▶ **What to do**
Make an exact copy of the records, and keep the pictures out of it.

▶ **Provided entries**
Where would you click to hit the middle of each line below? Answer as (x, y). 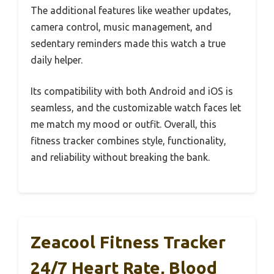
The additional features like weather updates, (131, 11)
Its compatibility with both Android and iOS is (132, 91)
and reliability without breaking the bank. (120, 157)
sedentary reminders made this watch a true (128, 44)
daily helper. (57, 60)
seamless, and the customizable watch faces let (136, 108)
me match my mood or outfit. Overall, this (124, 124)
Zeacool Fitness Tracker (128, 242)
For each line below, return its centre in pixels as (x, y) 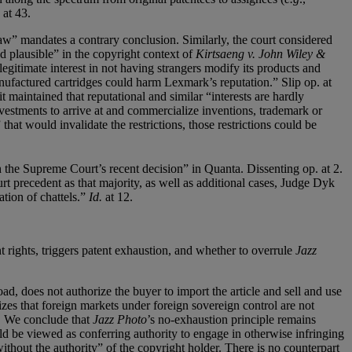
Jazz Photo (120, 320)
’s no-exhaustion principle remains (231, 320)
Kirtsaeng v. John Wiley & (260, 53)
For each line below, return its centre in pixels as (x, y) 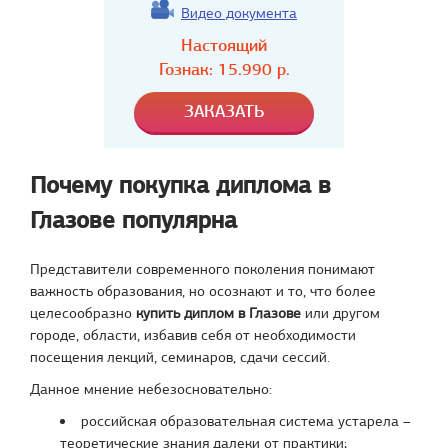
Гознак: (188, 69)
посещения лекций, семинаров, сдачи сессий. (180, 357)
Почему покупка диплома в (180, 185)
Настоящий (224, 45)
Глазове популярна (133, 220)
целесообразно (83, 313)
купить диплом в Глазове (218, 313)
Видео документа (239, 13)
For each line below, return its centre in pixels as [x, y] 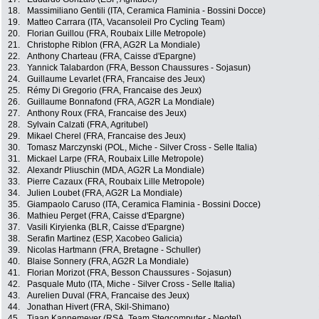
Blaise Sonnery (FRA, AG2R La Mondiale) [108, 262]
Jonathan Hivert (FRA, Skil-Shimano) [98, 307]
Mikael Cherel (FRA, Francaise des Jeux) [106, 136]
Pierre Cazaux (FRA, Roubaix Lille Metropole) [116, 182]
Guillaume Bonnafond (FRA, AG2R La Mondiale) [121, 102]
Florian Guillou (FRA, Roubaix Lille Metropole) [116, 34]
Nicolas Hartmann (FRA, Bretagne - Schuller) [114, 250]
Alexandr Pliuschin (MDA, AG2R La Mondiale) [116, 171]
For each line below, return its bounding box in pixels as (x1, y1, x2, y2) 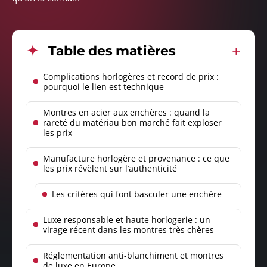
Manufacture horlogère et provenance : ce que (43, 153, 229, 164)
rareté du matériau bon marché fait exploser (43, 117, 222, 129)
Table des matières (48, 43, 176, 60)
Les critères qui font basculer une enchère (52, 188, 222, 200)
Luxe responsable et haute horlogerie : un (43, 214, 210, 226)
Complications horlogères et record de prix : (43, 71, 219, 83)
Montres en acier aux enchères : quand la (43, 107, 210, 119)
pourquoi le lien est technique (43, 81, 164, 93)
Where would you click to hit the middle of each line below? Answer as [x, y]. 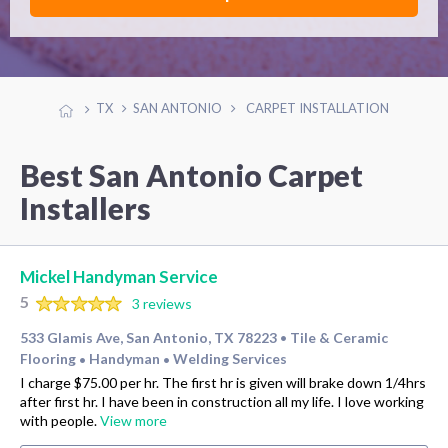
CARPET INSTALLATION [317, 108]
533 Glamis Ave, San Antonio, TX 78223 [148, 337]
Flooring [49, 358]
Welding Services [230, 358]
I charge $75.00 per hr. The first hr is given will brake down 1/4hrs [223, 382]
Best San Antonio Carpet [191, 174]
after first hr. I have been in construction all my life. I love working [222, 401]
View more [133, 420]
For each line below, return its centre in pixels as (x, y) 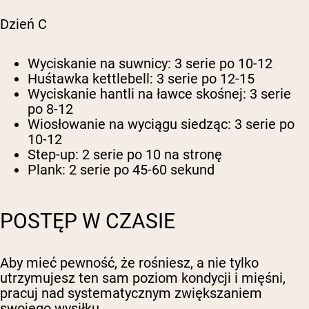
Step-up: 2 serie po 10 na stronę (125, 155)
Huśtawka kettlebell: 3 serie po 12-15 (141, 79)
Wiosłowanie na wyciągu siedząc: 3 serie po (161, 124)
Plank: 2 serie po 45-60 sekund (121, 170)
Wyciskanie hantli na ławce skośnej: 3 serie (159, 94)
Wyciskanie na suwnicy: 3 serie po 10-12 (150, 64)

▶ **Exercise result**
Where would you click to hit the middle of each line below? Answer as (x, y). 
The additional features like weather updates, (131, 11)
Its compatibility with both Android and iOS is (132, 91)
and reliability without breaking the bank. (120, 157)
sedentary reminders made this watch a true (128, 44)
daily helper. (57, 60)
seamless, and the customizable watch faces let (136, 108)
me match my mood or outfit. Overall, this (124, 124)
Zeacool Fitness Tracker (128, 242)
For each line below, return its centre in pixels as (x, y) 
Jazz Photo (120, 320)
’s no-exhaustion principle remains (231, 320)
Kirtsaeng v. John Wiley & (260, 53)
For each line below, return its centre in pixels as (x, y) 
Гознак: (188, 69)
посещения лекций, семинаров, сдачи сессий. (180, 357)
Почему покупка диплома в (180, 185)
Настоящий (224, 45)
Глазове популярна (133, 220)
целесообразно (83, 313)
купить диплом в Глазове (218, 313)
Видео документа (239, 13)
For each line below, return its centre in pixels as [x, y] 
Blaise Sonnery (FRA, AG2R La Mondiale) [108, 262]
Jonathan Hivert (FRA, Skil-Shimano) [98, 307]
Mikael Cherel (FRA, Francaise des Jeux) [106, 136]
Pierre Cazaux (FRA, Roubaix Lille Metropole) [116, 182]
Guillaume Bonnafond (FRA, AG2R La Mondiale) [121, 102]
Florian Guillou (FRA, Roubaix Lille Metropole) [116, 34]
Nicolas Hartmann (FRA, Bretagne - Schuller) [114, 250]
Alexandr Pliuschin (MDA, AG2R La Mondiale) [116, 171]
For each line below, return its bounding box in pixels as (x1, y1, x2, y2) 
Manufacture horlogère et provenance : ce que (43, 153, 229, 164)
rareté du matériau bon marché fait exploser (43, 117, 222, 129)
Table des matières (48, 43, 176, 60)
Les critères qui font basculer une enchère (52, 188, 222, 200)
Luxe responsable et haute horlogerie : un (43, 214, 210, 226)
Complications horlogères et record de prix : (43, 71, 219, 83)
Montres en acier aux enchères : quand la (43, 107, 210, 119)
pourquoi le lien est technique (43, 81, 164, 93)
Where would you click to hit the middle of each line below? Answer as [x, y]. 
CARPET INSTALLATION [317, 108]
533 Glamis Ave, San Antonio, TX 78223 [148, 337]
Flooring [49, 358]
Welding Services [230, 358]
I charge $75.00 per hr. The first hr is given will brake down 1/4hrs [223, 382]
Best San Antonio Carpet [191, 174]
after first hr. I have been in construction all my life. I love working [222, 401]
View more [133, 420]
For each line below, return its centre in pixels as (x, y) 
Step-up: 2 serie po 10 na stronę (125, 155)
Huśtawka kettlebell: 3 serie po 12-15 (141, 79)
Wiosłowanie na wyciągu siedząc: 3 serie po (161, 124)
Plank: 2 serie po 45-60 sekund (121, 170)
Wyciskanie hantli na ławce skośnej: 3 serie (159, 94)
Wyciskanie na suwnicy: 3 serie po 10-12 (150, 64)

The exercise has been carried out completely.